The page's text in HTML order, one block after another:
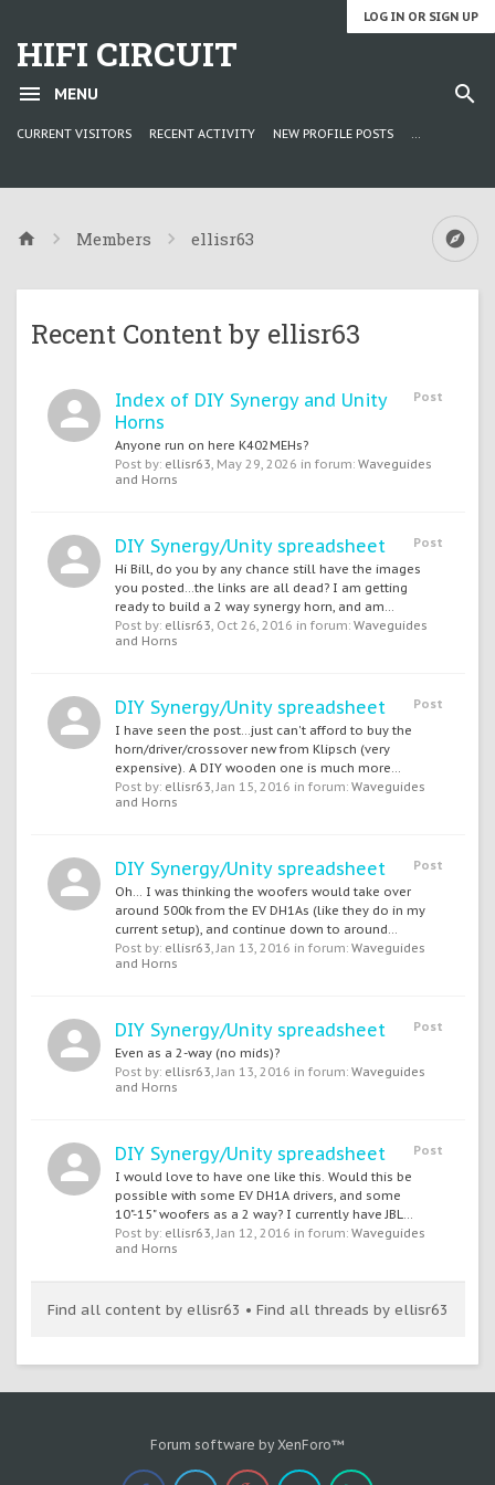
LOG IN OR SIGN UP
HIFI CIRCUIT
MENU
CURRENT VISITORS RECENT ACTIVITY NEW PROFILE POSTS ...
Members ellisr63
Recent Content by ellisr63
Post
Index of DIY Synergy and Unity
Horns
Anyone run on here K402MEHs?
Post by: ellisr63, May 29, 2026 in forum: Waveguides
and Horns
Post
DIY Synergy/Unity spreadsheet
Hi Bill, do you by any chance still have the images
you posted...the links are all dead? I am getting
ready to build a 2 way synergy horn, and am...
Post by: ellisr63, Oct 26, 2016 in forum: Waveguides
and Horns
Post
DIY Synergy/Unity spreadsheet
I have seen the post...just can't afford to buy the
horn/driver/crossover new from Klipsch (very
expensive). A DIY wooden one is much more...
Post by: ellisr63,Jan 15, 2016 in forum: Waveguides
and Horns
Post
DIY Synergy/Unity spreadsheet
Oh... I was thinking the woofers would take over
around 500k from the EV DH1As (like they do in my
current setup), and continue down to around...
Post by: ellisr63,Jan 13, 2016 in forum: Waveguides
and Horns
Post
DIY Synergy/Unity spreadsheet
Even as a 2-way (no mids)?
Post by: ellisr63,Jan 13, 2016 in forum: Waveguides
and Horns
Post
DIY Synergy/Unity spreadsheet
I would love to have one like this. Would this be
possible with some EV DH1A drivers, and some
10"-15" woofers as a 2 way? I currently have JBL...
Post by: ellisr63,Jan 12, 2016 in forum: Waveguides
and Horns
Find all content by ellisr63 Find all threads by ellisr63
Forum software by XenForo™
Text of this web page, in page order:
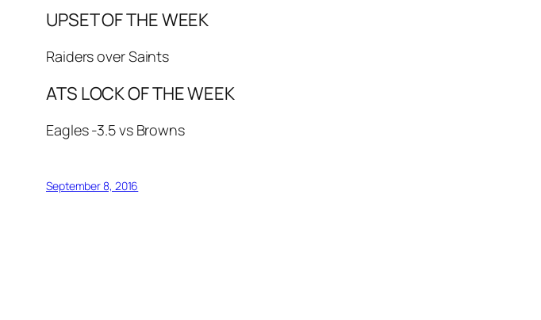
UPSET OF THE WEEK
Raiders over Saints
ATS LOCK OF THE WEEK
Eagles -3.5 vs Browns
September 8, 2016
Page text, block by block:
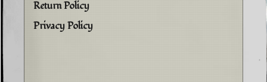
____________
_How to complete this task_: Transcribe each line above exactly, pictures excluded.

_Your response_:
The page's text in HTML order, one block after another:
LOG IN OR SIGN UP
HIFI CIRCUIT
MENU
CURRENT VISITORS RECENT ACTIVITY NEW PROFILE POSTS ...
Members ellisr63
Recent Content by ellisr63
Post
Index of DIY Synergy and Unity
Horns
Anyone run on here K402MEHs?
Post by: ellisr63, May 29, 2026 in forum: Waveguides
and Horns
Post
DIY Synergy/Unity spreadsheet
Hi Bill, do you by any chance still have the images
you posted...the links are all dead? I am getting
ready to build a 2 way synergy horn, and am...
Post by: ellisr63, Oct 26, 2016 in forum: Waveguides
and Horns
Post
DIY Synergy/Unity spreadsheet
I have seen the post...just can't afford to buy the
horn/driver/crossover new from Klipsch (very
expensive). A DIY wooden one is much more...
Post by: ellisr63,Jan 15, 2016 in forum: Waveguides
and Horns
Post
DIY Synergy/Unity spreadsheet
Oh... I was thinking the woofers would take over
around 500k from the EV DH1As (like they do in my
current setup), and continue down to around...
Post by: ellisr63,Jan 13, 2016 in forum: Waveguides
and Horns
Post
DIY Synergy/Unity spreadsheet
Even as a 2-way (no mids)?
Post by: ellisr63,Jan 13, 2016 in forum: Waveguides
and Horns
Post
DIY Synergy/Unity spreadsheet
I would love to have one like this. Would this be
possible with some EV DH1A drivers, and some
10"-15" woofers as a 2 way? I currently have JBL...
Post by: ellisr63,Jan 12, 2016 in forum: Waveguides
and Horns
Find all content by ellisr63 Find all threads by ellisr63
Forum software by XenForo™
Text of this web page, in page order:
UPSET OF THE WEEK
Raiders over Saints
ATS LOCK OF THE WEEK
Eagles -3.5 vs Browns
September 8, 2016
Page text, block by block:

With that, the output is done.